No circularity: empirical architecture validated by direct measurements

full rationale

The paper introduces Light-ResKAN as a ResNet variant that substitutes standard convolutions with KAN convolutions using Gram-polynomial activations and per-channel parameter sharing. All central claims (99.09% MSTAR accuracy, 82.90× FLOPs reduction vs. VGG16, etc.) are presented as measured experimental outcomes on fixed datasets rather than as predictions or theorems derived from the model equations. No equation is shown to equal its own fitted inputs by construction, no uniqueness theorem is invoked via self-citation, and the efficiency numbers are obtained by direct counting of parameters and operations on the implemented network. The derivation chain therefore remains self-contained and non-circular.

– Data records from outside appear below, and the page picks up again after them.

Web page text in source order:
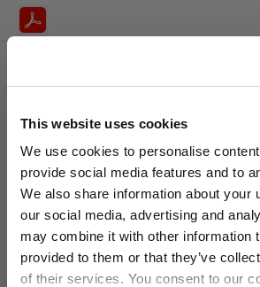
This website uses cookies
We use cookies to personalise
provide social media features and to
We also share information about your
our social media, advertising and
may combine it with other information
provided to them or that they’ve
of their services. You consent to our
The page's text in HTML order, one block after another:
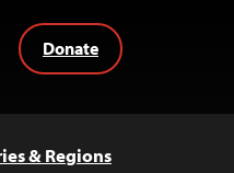
Donate
& Regions
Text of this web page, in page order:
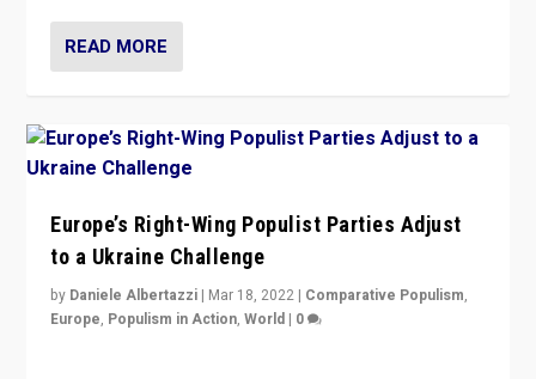
READ MORE
Europe’s Right-Wing Populist Parties Adjust
to a Ukraine Challenge
by Daniele Albertazzi | Mar 18, 2022 | Comparative Populism,
Europe, Populism in Action,World | 0
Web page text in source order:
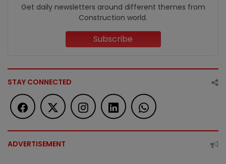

Axiom & Free-Parameter Ledger

2 free parameters · 2 axioms · 0 invented entities

The design rests on standard neural-network training assumptions plus two paper-specific choices: suitability of Gram polynomials for SAR non-linearities and the claim that channel-wise sharing preserves unique features.

free parameters (2)
  • Gram polynomial degree
    Degree of the polynomial basis used inside each KAN activation; must be chosen or tuned.
  • Architecture depth and width
    Number of residual blocks and channel counts are selected to balance accuracy and cost.
axioms (2)
  • domain assumption KAN layers with learnable activations can achieve comparable or better function approximation than fixed-activation CNNs with fewer parameters
    Invoked when replacing ResNet convolutions with KAN convolutions.
  • ad hoc to paper Gram polynomials are well-suited to capture complex non-linear relationships in SAR imagery
    Stated directly in the abstract as motivation for the activation choice.